# Press Release: Dish Network Launches NBA TV HD



## Rob Glasser (Feb 22, 2005)

*DISH NETWORK® BRINGS HIGH-DEFINITION NBA HOOPS
TO NATION'S LARGEST HD LINEUP*​*
Englewood, Colo. - Oct. 30, 2007* - DISH Network®, home of the best sports and movies in high definition (HD) as well as the best HD DVR in the industry, announced today that NBA TV is now included in DISH Network's industry-leading national lineup of HD programming. With 75 channels, DISH Network's continues to offer more national HD programming than any pay-TV provider in the United States.

"Bringing NBA TV HD to the home of the best sports and movies in HD is a natural move for DISH Network and a slam dunk for hoops fans," said Eric Sahl, senior vice president of Programming for DISH Network. "Pairing DISH Network's amazing picture quality with the best HD DVR anywhere will make watching all the action from home nearly every bit as exciting as going to the game."

NBA TV is a hoop fan's dream and the ultimate source for all things basketball, featuring live NBA games every week, basketball news and information, exclusive interviews with the game's greatest stars and legends, and original series spotlighting today's players and coaches as well as the most memorable moments in the NBA's history. NBA TV will offer its first HD games of the 2007-08 season on Sunday, Nov. 4.

"We are thrilled to team up with DISH Network to provide their subscribers with the opportunity to experience the powerful combination of NBA basketball and high-definition through NBA TV in HD," said NBA Deputy Commissioner and Chief Operating Officer Adam Silver.

Subscribers to America's Top 100 package with DishHD will receive NBA TV HD free on Channel 402. DishHD is available free for six months to new customers, and new DISH Network subscribers may also receive a free upgrade to the company's industry-leading and award-winning HD DVR receivers. Through Jan. 31, 2008, both current and new qualifying DISH Network DishHD customers may also enjoy up to $800 of instant savings on a variety of Sharp's most popular line of flat panel HDTVs.
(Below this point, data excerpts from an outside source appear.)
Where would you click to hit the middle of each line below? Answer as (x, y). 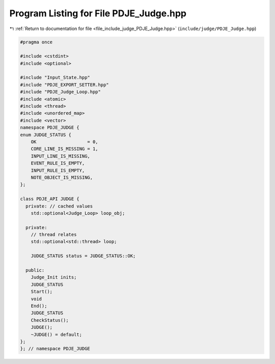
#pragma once (36, 42)
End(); (39, 306)
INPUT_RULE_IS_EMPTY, (58, 170)
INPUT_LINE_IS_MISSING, (60, 156)
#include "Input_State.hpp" (55, 77)
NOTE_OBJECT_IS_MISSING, (62, 177)
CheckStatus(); (50, 320)
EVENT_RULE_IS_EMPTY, (58, 163)
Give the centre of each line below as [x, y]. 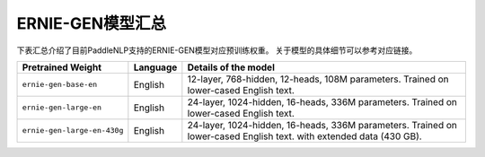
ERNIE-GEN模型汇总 [92, 23]
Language [155, 67]
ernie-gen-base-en [60, 85]
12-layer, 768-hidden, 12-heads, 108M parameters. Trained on [318, 79]
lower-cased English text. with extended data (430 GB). [304, 136]
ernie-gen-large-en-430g [73, 131]
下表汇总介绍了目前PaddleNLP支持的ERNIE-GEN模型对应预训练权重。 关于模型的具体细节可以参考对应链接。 [217, 50]
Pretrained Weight [62, 67]
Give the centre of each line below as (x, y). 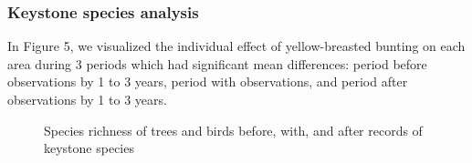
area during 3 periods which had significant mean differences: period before (217, 63)
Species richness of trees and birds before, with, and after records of (233, 130)
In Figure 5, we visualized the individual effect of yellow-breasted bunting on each (236, 46)
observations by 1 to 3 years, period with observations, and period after (208, 81)
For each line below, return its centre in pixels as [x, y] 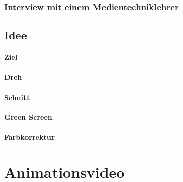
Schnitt [17, 97]
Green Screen [28, 117]
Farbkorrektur [30, 136]

For more information about DISH Network, DishHD or NBA TV HD, call 1-800-333-DISH (3474), visit www.dishnetwork.com or contact your local retailer.
# # #​
*About EchoStar Communications Corporation*
EchoStar Communications Corporation (Nasdaq: DISH) has been a leader for more than 27 years in satellite TV equipment sales and support worldwide. The Company's DISH Network® is the fastest-growing pay-TV provider in the country since 2000, providing more than 13.585 million satellite TV customers with industry-leading customer satisfaction which has surpassed major cable companies for seven years running. DISH Network customers also enjoy access to a premier line of award-winning Digital Video Recorders (DVRs), hundreds of video and audio channels, the most International channels in the U.S., industry-leading Interactive TV applications, Latino programming, and the best sports and movies in HD. DISH Network offers a variety of package and price options including the lowest all-digital price in America, the DishDVR Advantage Package, high-speed Internet service, a free upgrade to the best HD DVR in the industry, and six months free of DishHD. EchoStar is included in the Nasdaq-100 Index (NDX) and is a Fortune 300 company. Visit www.echostar.com or call 1-800-333-DISH (3474) for more information.

*About NBA TV*
Launched in 1999, NBA TV is a fan's all-access network for everything basketball. The network offers over 400 games annually including more than 100 NBA regular season and playoff games, WNBA action, D-League competition, weekly Euroleague Games, and major international events like the FIBA Americas Championship. The network, which can be seen in 73 countries, features more than 20 original series; exclusive access to NBA events; news from around the world of basketball; nightly highlights; Top 10 Plays of the Day; interviews with the game's insiders, including current stars and legends; and exciting new technology such as High Definition. In addition, NBA TV offers real-time statistics, the latest fantasy basketball and video game news, and Video-On-Demand.


----------



## Stewart Vernon (Jan 7, 2005)

Interesting...

Looks like the new NBATV is now going to be part of the basic package, like NFL is. Used to be you had to get multisport or AEP if you didn't sign up for League Pass.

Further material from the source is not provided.